The Art of Maintaining, and Being Maintained By, a Japanese Farm

Art of a Japanese Farm

A white-washed farmhouse with earthen walls, restored to its 200-year-old splendor and equipped with turn-of-the-century wicker baskets and pottery bowls recently dusted off for everyday use again: twenty-three years ago, Californian food lover Nancy Singleton married organic egg farmer Tadaaki Hachisu and took up with him on this working homestead in the Japanese countryside. Now a full-fledged farmer’s wife, she’s chronicled her daily life in Japanese Farm Food,” a cookbook with all the right ingredients to make a proper memoir, too. Nancy lives as a “registered alien” on the land in which her new family (two sons, a husband, grandparents, inter-generational cousins, and close neighbors) claims roots, while the Hachisu farmhouse holds it all together: a small corner of rural Japan that serves as a common framework, drawing together generations, cultures, and distances and filled with the fragrances of a well used kitchen.

The farmhouse is a hand-built mixture of modern and traditional life. Erected for the first time more than two centuries ago, it was rebuilt by Tadaaki’s grandfather in 1930, using the original posts and beams out of economic necessity, and in a nod to more modern times, hiding them above hung ceilings and replacing the original papered doors with utilitarian sliding ones of solid wood. Magnificent by today’s standards, the house’s posts and beams are not unusual in older Japanese farmhouses, most of which are built from them -- with special honor given to the daikoku bashira, the robust beam around which all such structures center. (The Hachisu home was constructed around a beam of Japanese cypress, rubbed since days gone by with sesame oil to keep it strong and supple.) A decade ago, Nancy and Tadaaki gleefully tore out the false ceiling, bringing the weathered beams to light, and replaced those wooden room dividers with sonji doors -- traditional ones crafted from paper and wood that grant easy access to the breeze roaming in from across the hand-cultivated gardens just outside.
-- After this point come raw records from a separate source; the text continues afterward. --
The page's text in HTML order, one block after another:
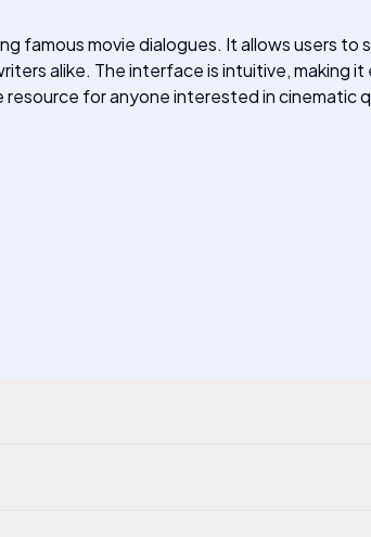
famous movie dialogues. It allows users
alike. The interface is intuitive, making
resource for anyone interested in cinematic
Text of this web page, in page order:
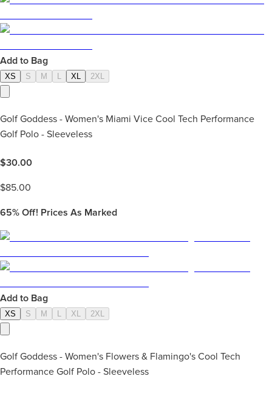
Add to Bag
XS S M L XL 2XL
Golf Goddess - Women's Miami Vice Cool Tech Performance
Golf Polo - Sleeveless
$30.00
$85.00
65% Off! Prices As Marked
Add to Bag
XS S M L XL 2XL
Golf Goddess - Women's Flowers & Flamingo's Cool Tech
Performance Golf Polo - Sleeveless
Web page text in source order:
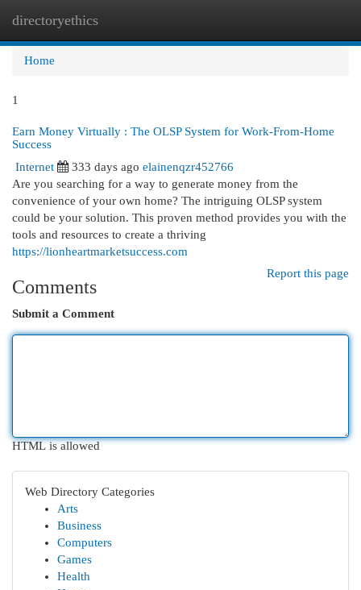
directoryethics
Home
1
Earn Money Virtually : The OLSP System for Work-From-Home
Success
Internet
333 days ago elainenqzr452766
Are you searching for a way to generate money from the
convenience of your own home? The intriguing OLSP system
could be your solution. This proven method provides you with the
tools and resources to create a thriving
https://lionheartmarketsuccess.com
Report this page
Comments
Submit a Comment
HTML is allowed
Web Directory Categories
Arts
Business
Computers
Games
Health
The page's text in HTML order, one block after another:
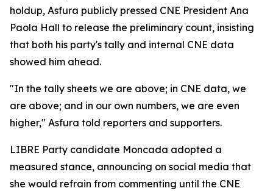
holdup, Asfura publicly pressed CNE President Ana
Paola Hall to release the preliminary count, insisting
that both his party's tally and internal CNE data
showed him ahead.
"In the tally sheets we are above; in CNE data, we
are above; and in our own numbers, we are even
higher," Asfura told reporters and supporters.
LIBRE Party candidate Moncada adopted a
measured stance, announcing on social media that
she would refrain from commenting until the CNE
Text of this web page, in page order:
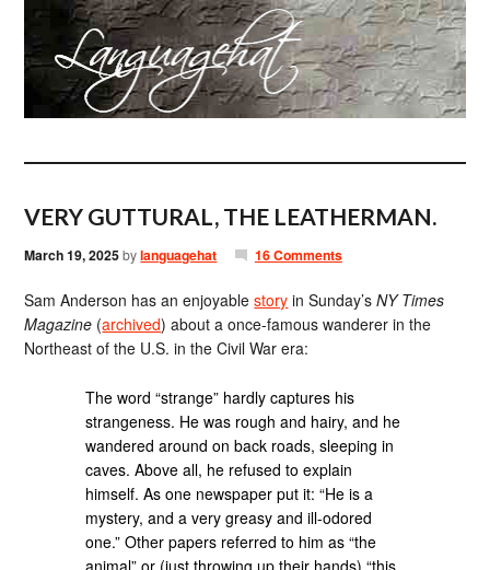
VERY GUTTURAL, THE LEATHERMAN.
March 19, 2025bylanguagehat 16 Comments
Sam Anderson has an enjoyablestory in Sunday’sNY Times
Magazine (archived) about a once-famous wanderer in the
Northeast of the U.S. in the Civil War era:
The word “strange” hardly captures his
strangeness. He was rough and hairy, and he
wandered around on back roads, sleeping in
caves. Above all, he refused to explain
himself. As one newspaper put it: “He is a
mystery, and a very greasy and ill-odored
one.” Other papers referred to him as “the
animal” or (just throwing up their hands) “this
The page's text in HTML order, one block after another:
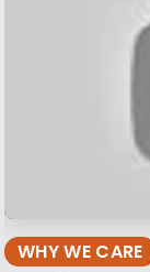
WHY WE CARE
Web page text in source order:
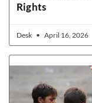
Rights
Desk April 16, 2026
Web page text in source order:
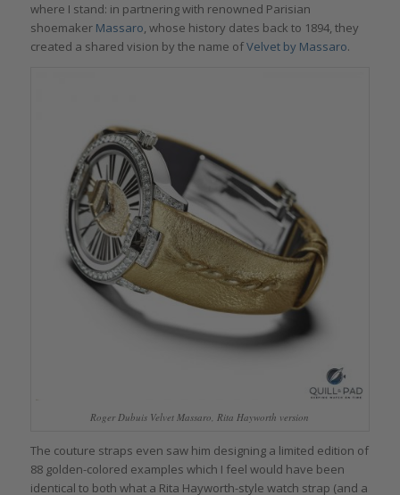
where I stand: in partnering with renowned Parisian
shoemaker Massaro, whose history dates back to 1894, they
created a shared vision by the name ofVelvet by Massaro.
Roger Dubuis Velvet Massaro, Rita Hayworth version
The couture straps even saw him designing a limited edition of
88 golden-colored examples which I feel would have been
identical to both what a Rita Hayworth-style watch strap (and a
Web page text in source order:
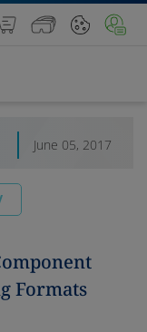
June 05, 2017
Formats
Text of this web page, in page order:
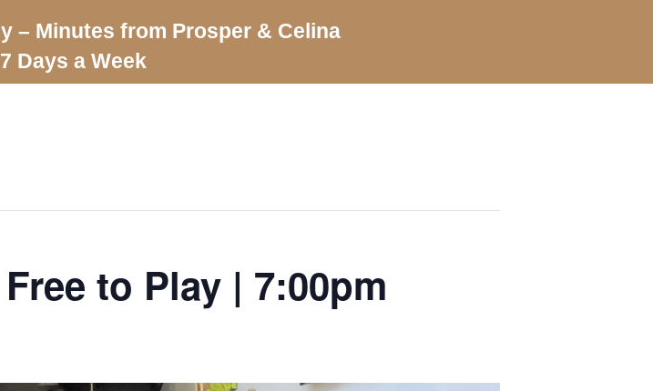
– Minutes from Prosper & Celina
Days a Week
to Play | 7:00pm
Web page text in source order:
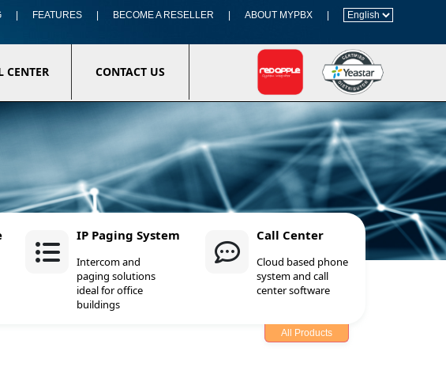
FEATURES BECOME A RESELLER ABOUT MYPBX
CENTER CONTACT US
IP Paging System
Intercom and
paging solutions
ideal for office
buildings
Call Center
Cloud based phone
system and call
center software
All Products
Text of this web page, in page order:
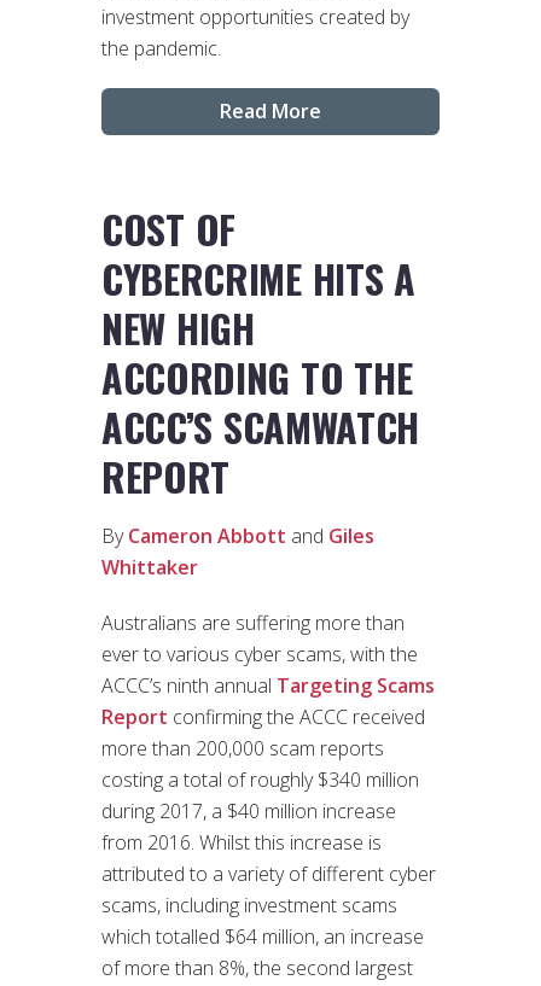
investment opportunities created by
the pandemic.
Read More
COST OF
CYBERCRIME HITS A
NEW HIGH
ACCORDING TO THE
ACCC’S SCAMWATCH
REPORT
ByCameron Abbott and Giles
Whittaker
Australians are suffering more than
ever to various cyber scams, with the
ACCC’s ninth annual Targeting Scams
Report confirming the ACCC received
more than 200,000 scam reports
costing a total of roughly $340 million
during 2017, a $40 million increase
from 2016. Whilst this increase is
attributed to a variety of different cyber
scams, including investment scams
which totalled $64 million, an increase
of more than 8%, the second largest
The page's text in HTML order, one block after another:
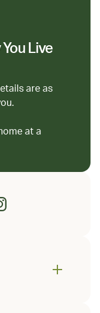
You Live
are as
at a
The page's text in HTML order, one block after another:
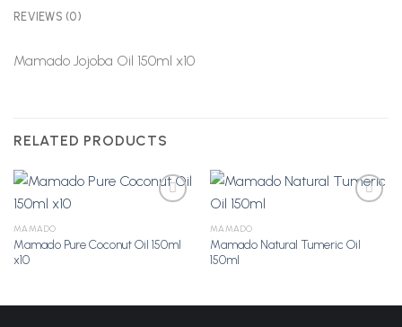
REVIEWS (0)
Mamado Jojoba Oil 150ml x10
RELATED PRODUCTS
Add to
MAMADO
Mamado Pure Coconut Oil 150ml
x10
Add to
MAMADO
Mamado Natural Tumeric Oil
150ml
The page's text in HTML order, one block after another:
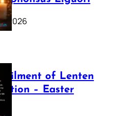
2026
of Lenten
– Easter
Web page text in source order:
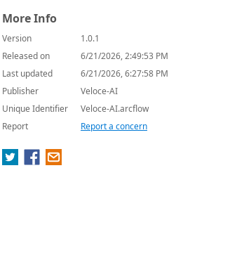
More Info
Version
1.0.1
Released on
6/21/2026, 2:49:53 PM
Last updated
6/21/2026, 6:27:58 PM
Publisher
Veloce-AI
Unique Identifier
Veloce-AI.arcflow
Report
Report a concern
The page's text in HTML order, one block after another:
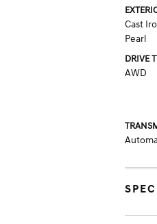
Cast
Pearl
DRIVE
AWD
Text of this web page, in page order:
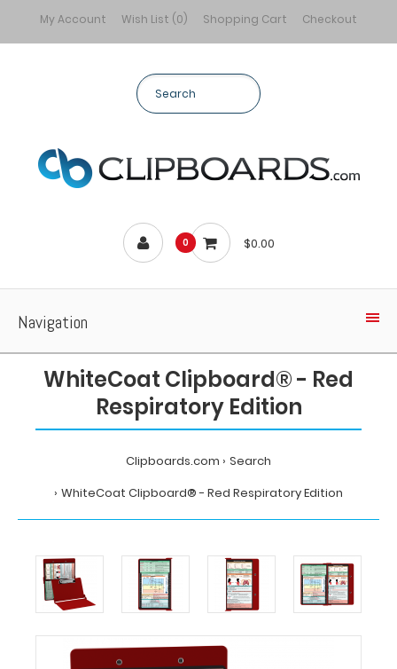
My Account Wish List (0) Shopping Cart Checkout
0 $0.00
Navigation
WhiteCoat Clipboard® - Red
Respiratory Edition
Clipboards.com
Search
WhiteCoat Clipboard® - Red Respiratory Edition
WhiteCoat
Clipboard®
-
Red
Respiratory
Edition
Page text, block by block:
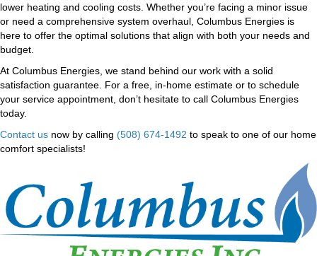
lower heating and cooling costs. Whether you’re facing a minor issue
or need a comprehensive system overhaul, Columbus Energies is
here to offer the optimal solutions that align with both your needs and
budget.
At Columbus Energies, we stand behind our work with a solid
satisfaction guarantee. For a free, in-home estimate or to schedule
your service appointment, don’t hesitate to call Columbus Energies
today.
Contact us now by calling (508) 674-1492 to speak to one of our home
comfort specialists!
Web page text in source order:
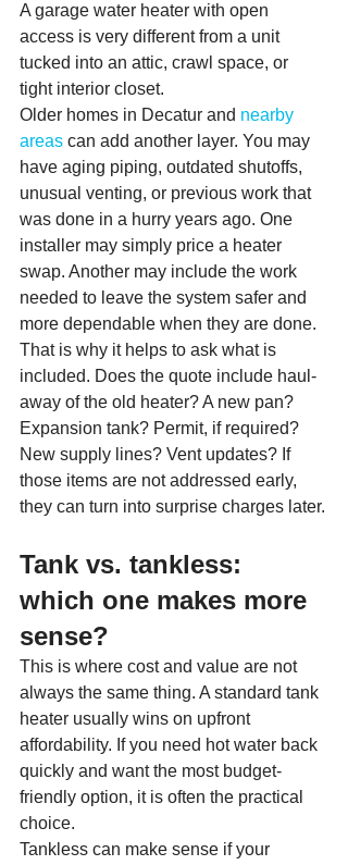
A garage water heater with open
access is very different from a unit
tucked into an attic, crawl space, or
tight interior closet.
Older homes in Decatur and nearby
areas can add another layer. You may
have aging piping, outdated shutoffs,
unusual venting, or previous work that
was done in a hurry years ago. One
installer may simply price a heater
swap. Another may include the work
needed to leave the system safer and
more dependable when they are done.
That is why it helps to ask what is
included. Does the quote include haul-
away of the old heater? A new pan?
Expansion tank? Permit, if required?
New supply lines? Vent updates? If
those items are not addressed early,
they can turn into surprise charges later.
Tank vs. tankless:
which one makes more
sense?
This is where cost and value are not
always the same thing. A standard tank
heater usually wins on upfront
affordability. If you need hot water back
quickly and want the most budget-
friendly option, it is often the practical
choice.
Tankless can make sense if your
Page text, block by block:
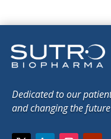
Dedicated to our
and changing the
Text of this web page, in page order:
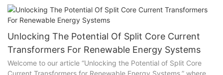
cannot directly access the high-voltage equipment, but the
large current of the primary system needs to be proportional.
Transform into a small current and supply it to the measuring
instrument and protection device.
The function of the voltage transformer is to convert the high
Unlocking The Potential Of Split Core Current
Transformers For Renewable Energy Systems
Welcome to our article “Unlocking the Potential of Split Core
Current Transformers for Renewable Energy Systems,” where
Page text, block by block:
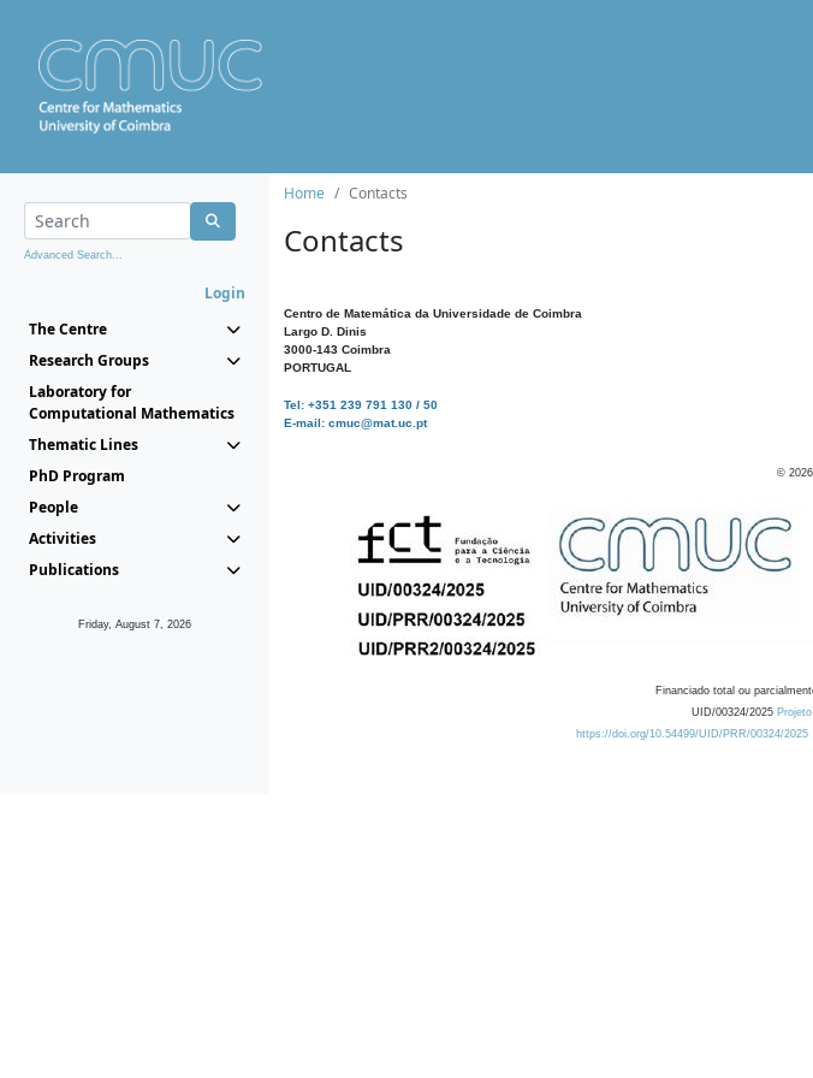
Advanced Search...
Login
The Centre
Research Groups
Laboratory for
Computational Mathematics
Thematic Lines
PhD Program
People
Activities
Publications
Friday, August 7, 2026
Home Contacts
Contacts
Centro de Matemática da Universidade de Coimbra
Largo D. Dinis
3000-143 Coimbra
PORTUGAL
Tel: +351 239 791 130 / 50
E-mail: cmuc@mat.uc.pt
© 2026
Financiado total ou
UID/00324/2025
https://doi.org/10.54499/UID/PRR/00324/2025
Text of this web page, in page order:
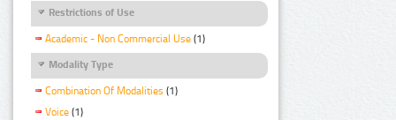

The hefty volume that details Nancy’s life is certainly a cookbook, but it’s no ordinary one. It’s filled with the moments, both hard and pleasing, of navigating a new culture first as a newlywed, and then as an integrated outsider: one well-versed in the food, manners, and routines of Japanese country life. Her tables of vegetables organized by cooking method, lists of Japanese food sources for those not in the area, and a glossary of Japanese produce are small gracious gifts to the reader. And to make sense of the recipes, one welcomes the supporting materials: stories of the three generations upon whom the farm depends, of Tadaaki’s ancestors, of the black Lab that pokes a friendly nose around the pantry -- and through categories like salt flavors (soy sauce, miso, shottsuru), seaweed (konbu, wakame, and nori) , katsuobushi (tuna thickly or thinly shaved), chilis (togarashi, kochujang, and rayu), soybeans (in seven forms), and rice (short grain, brown, sticky).

Scenes from Nancy’s days pop out throughout this book. Pounding moochi in the kitchen with friends leads to an after-dinner Tokanya routine meant to send the rice god to the mountains. Sunday mornings are reserved for strolls through rural flea markets, where Nancy’s taste for the large and old -- woven baskets, wooden buckets, oversize mixing bowls useless and forgettable in almost everyone else’s eyes -- net her friendships with her “favorite guys at the flea market” and hours sifting through messy jumbles of farm and household tools. Her payoffs are treasures like suinos (old fire-patinaed long-handled noodle-scoopers made of bamboo), prettily cracked ceramic serving bowls, hasams (butterfly-shaped iron scissors designed by ancient Romans), and an occasional alligator handbag. And, like the landscape in which they’re set, the food and the recollections that shape this book are roughly hewn with ragged edges, flecked with bits of Nancy’s characteristic wryness. Recalling the day she fell in love with the man who would become her husband, she shares the hours spent together gathering wild vegetables (to be cooked in earthenware pots filled with water from a nearby stream) alongside assessments of the onigiri brought along by fellow gatherers: so perfectly shaped they seem not to have been made by hand. Or, more precisely, “those rice balls lacked soul.”

The final chapter -- helpfully preceded by lighter ones with titles like Small Bites with Drinks and Traditional Japanese Sweets for Tea Break (crucial to Japanese farm living, insists Nancy) is a land-based coda: On March 11, 2011, the Tohoku earthquake and subsequent tsunami and Fukushima meltdown (an officially safe if discomforting 215 miles from the Hachisu homestead) changed everything for the family’s landscape and neighbors. And through it all, the house stood strong, reliably welcoming her home after the days-long post-disaster travel from central Tokyo. As it has for more than two decades, Nancy’s spirit matches the farmhouse’s: “And in the aftermath, we try to pick up our lives. I am planting seeds for the summer and looking toward the future.”